For the second part, let $l$ be the distance from the ﬁelder’s original position to the point at which she catches the ball. Then $l=vT$ and

 $tan𝜃=\frac{y}{\left(l-vt\right)+d-x}=\frac{y}{v\left(T-t\right)+d-x}=\frac{-usin\alpha +\frac{1}{2}g\left(T+t\right)}{v+ucos\alpha }$

cancelling the factor of $\left(T-t\right)$ as before. This again has constant derivative.

Post-mortem

The invariance mentioned in the comments section above can be used to answer the question almost without calculation.

Using time reﬂection symmetry to reverse the trajectory shows that the batsman is completely irrelevant: it only matters that the ﬁelder caught a ball. We just think of the ball being projected from the ﬁelder’s hands (the time-reverse of a catch). Taking her hands as the origin of coordinates, and using $u$ to denote the projection (i.e. the catching) speed of the ball and $\alpha$ to be the angle of projection (i.e. the ﬁnal value of $𝜃$), we have $y=\left(usin\alpha \right)t-\frac{1}{2}g{t}^{2}$, $x=\left(ucos\alpha \right)t$ and $tan𝜃=\left(usin\alpha -\frac{1}{2}gt\right)∕ucos\alpha$. The ﬁrst derivative of this expression is constant, as before.

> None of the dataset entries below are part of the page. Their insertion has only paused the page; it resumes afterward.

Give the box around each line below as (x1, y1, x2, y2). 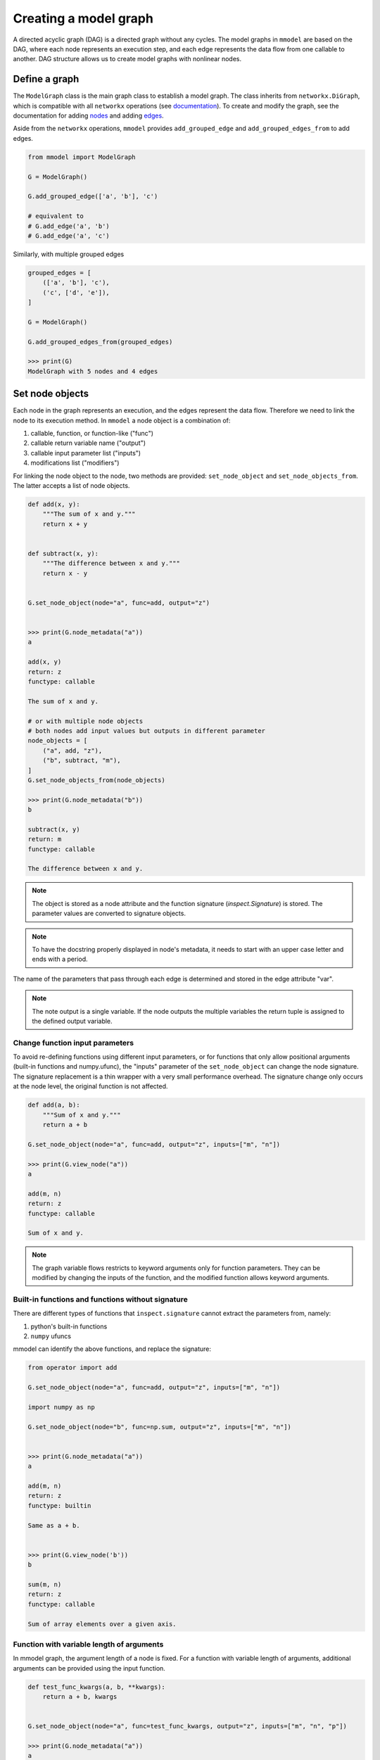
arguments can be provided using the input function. (13, 1664, 165, 1672)
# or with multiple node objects (27, 717, 144, 725)
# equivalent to (27, 212, 84, 220)
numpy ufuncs (30, 1332, 72, 1340)
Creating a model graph (13, 11, 154, 26)
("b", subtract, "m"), (42, 757, 121, 765)
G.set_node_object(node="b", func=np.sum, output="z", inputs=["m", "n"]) (27, 1423, 292, 1431)
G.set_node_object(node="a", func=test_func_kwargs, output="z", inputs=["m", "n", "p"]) (27, 1722, 348, 1730)

We use the Galilean transformation for the second part of the question. Instead of thinking of the ﬁelder running with constant speed $v$ towards the batsman, we can think of the ﬁelder being stationary and the ball having an additional horizontal speed of $v$. The situation is therefore not changed from that of the ﬁrst part of the question, except that $ucos𝜃$ should be replaced by $v+ucos𝜃$.

32 Draw a diagram! I would, but there isn’t enough room on the page.